Please set down, word for word, the line that contains "Material de manuseio" and every line after it to the end of the entries below, omitting the pictures.

*** RECORD SET ***

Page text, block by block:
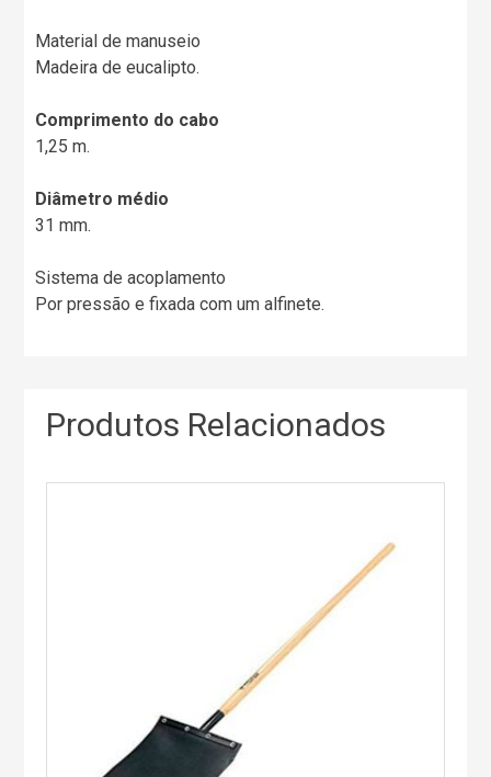
Material de manuseio
Madeira de eucalipto.
Comprimento do cabo
1,25 m.
Diâmetro médio
31 mm.
Sistema de acoplamento
Por pressão e fixada com um alfinete.
Produtos Relacionados
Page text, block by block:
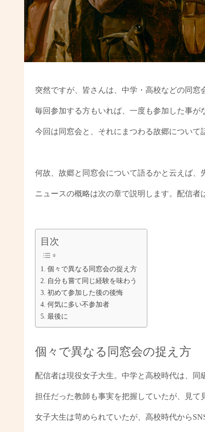
突然ですが、皆さんは、中学・高校などの同窓
毎回参加する方もいれば、一度も参加した事が
今回は同窓会と、それにまつわる故郷について
何故、故郷と同窓会について語るかと云えば、
ニュースの概略は次の章で説明します。配信者
目次
個々で異なる同窓会の捉え方
自分も嘗て同じ経験を味わう
初めて参加した後の後悔
何気に多い不参加者
最後に
個々で異なる同窓会の捉え方
配信者は現役女子大生。中学と高校時代は、同
担任だった教師も事実を把握していたが、見て
女子大生は苛められていたが、高校時代から

***

ANSWER FOR THE TASK →
Material de manuseio
Madeira de eucalipto.
Comprimento do cabo
1,25 m.
Diâmetro médio
31 mm.
Sistema de acoplamento
Por pressão e fixada com um alfinete.
Produtos Relacionados
Page text, block by block:
突然ですが、皆さんは、中学・高校などの同窓
毎回参加する方もいれば、一度も参加した事が
今回は同窓会と、それにまつわる故郷について
何故、故郷と同窓会について語るかと云えば、
ニュースの概略は次の章で説明します。配信者
目次
個々で異なる同窓会の捉え方
自分も嘗て同じ経験を味わう
初めて参加した後の後悔
何気に多い不参加者
最後に
個々で異なる同窓会の捉え方
配信者は現役女子大生。中学と高校時代は、同
担任だった教師も事実を把握していたが、見て
女子大生は苛められていたが、高校時代から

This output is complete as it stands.